── Data
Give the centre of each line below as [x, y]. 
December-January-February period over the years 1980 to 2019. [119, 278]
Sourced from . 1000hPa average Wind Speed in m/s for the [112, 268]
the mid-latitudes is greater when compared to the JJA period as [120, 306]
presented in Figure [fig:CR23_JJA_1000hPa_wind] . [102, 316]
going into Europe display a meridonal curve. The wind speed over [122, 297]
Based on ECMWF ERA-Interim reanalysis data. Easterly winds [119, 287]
────
── Data
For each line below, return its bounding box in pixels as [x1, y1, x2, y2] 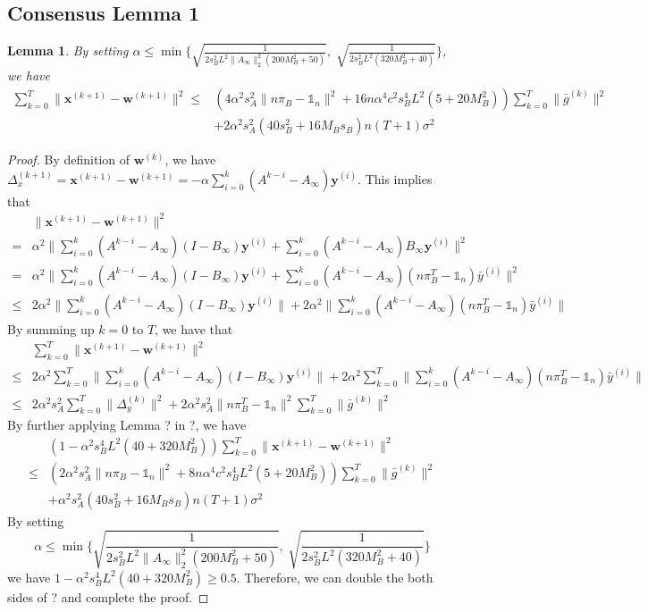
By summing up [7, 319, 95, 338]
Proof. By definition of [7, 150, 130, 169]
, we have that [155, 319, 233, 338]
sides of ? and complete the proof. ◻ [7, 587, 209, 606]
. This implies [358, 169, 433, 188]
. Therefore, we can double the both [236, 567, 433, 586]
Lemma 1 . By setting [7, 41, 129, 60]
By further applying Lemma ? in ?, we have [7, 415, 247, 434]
────
▶ _Work task_: From the line that has "Give the centre" through the line that has "going into Europe", copy every line exactly as it appears above, and leave out all others.

▶ _Task response_:
Give the centre of each line below as [x, y]. 
December-January-February period over the years 1980 to 2019. [119, 278]
Sourced from . 1000hPa average Wind Speed in m/s for the [112, 268]
the mid-latitudes is greater when compared to the JJA period as [120, 306]
presented in Figure [fig:CR23_JJA_1000hPa_wind] . [102, 316]
going into Europe display a meridonal curve. The wind speed over [122, 297]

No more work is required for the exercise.